Prepare for the unforeseen: What a health scare taught me about financial resilience

financial wellness

Last month, my friend called me with the kind of news that makes your stomach drop: she found a lump.

Every woman knows that fear. The way time slows between the discovery and the diagnosis. The mental gymnastics of trying to stay calm while spiraling internally. After appointments and testing, we got the answer we were praying for—she’s okay. This isn’t the bad kind of lump. There’s a plan, a path forward, and a lot of gratitude.

But what followed surprised me more than the initial fear: a series of conversations about what it means to be a woman navigating our healthcare system. The miracle and the frustration of our bodies. The emotional weight of waiting. The laws that shape our access to care. Then one quiet realization, lodged in the back of my mind: Never once did we say, “Thank God you have insurance.” But we should have.

We were lucky—lucky she’s okay, lucky she has coverage, lucky that financial stress didn’t make a hard moment harder. Far too many people aren’t.

That experience made me think about all the other lumps—literal and metaphorical—that life throws our way. A job loss. A car wreck. A parent’s declining health. A global pandemic. A sudden hike in interest rates that sends a household budget into freefall. These aren’t just headlines or hypotheticals. They’re real disruptions that hit real people—your communities—and they rarely arrive with a warning.

While we can’t predict these moments, we can prepare for them.

In a time when trust in financial institutions is shaky and member loyalty is being tested by high-rate environments and digital competitors, being the partner that helps people prepare is more than a service. It’s a mission. It’s a differentiator.

So how can financial institutions show up for their communities when life does what life does?

  • Maybe it starts with making emergency savings feel more achievable.
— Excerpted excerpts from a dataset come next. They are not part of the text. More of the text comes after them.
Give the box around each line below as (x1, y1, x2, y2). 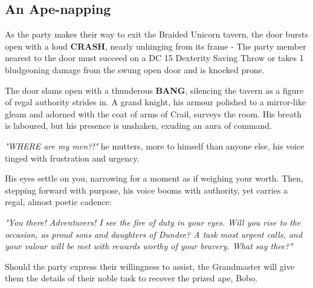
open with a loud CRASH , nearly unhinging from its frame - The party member (5, 39, 306, 52)
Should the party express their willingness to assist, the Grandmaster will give (5, 260, 294, 272)
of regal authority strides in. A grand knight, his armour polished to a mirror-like (5, 96, 306, 108)
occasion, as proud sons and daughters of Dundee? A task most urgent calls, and (5, 227, 303, 240)
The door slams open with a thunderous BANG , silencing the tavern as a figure (5, 83, 304, 96)
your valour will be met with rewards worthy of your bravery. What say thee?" (5, 240, 293, 252)
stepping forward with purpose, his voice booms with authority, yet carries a (5, 183, 288, 196)
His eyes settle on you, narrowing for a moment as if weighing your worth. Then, (5, 172, 303, 185)

Round-up programs, automated savings nudges, even personalized coaching—small steps that turn into big relief when it matters most.
  • It might look like rethinking lending models to build in flexibility. What if a missed payment didn’t trigger panic, but opened the door to a conversation? A plan instead of a penalty.
  • Perhaps it’s finding the balance between digital efficiency and human empathy. Yes, members want seamless tech, but sometimes, they also just want to feel like someone’s in their corner when their world feels upside down.

And maybe financial education isn’t a one-size-fits-all PDF. Maybe it’s timely, personal, and simple enough to make someone say, “I didn’t even know I needed that.” Because financial wellness isn’t always about having more. It’s about having enough—especially when the unexpected shows up.

We can’t prevent life’s hardest moments. But, we can explore ways to soften the landing so none of us have to face them alone—or broke.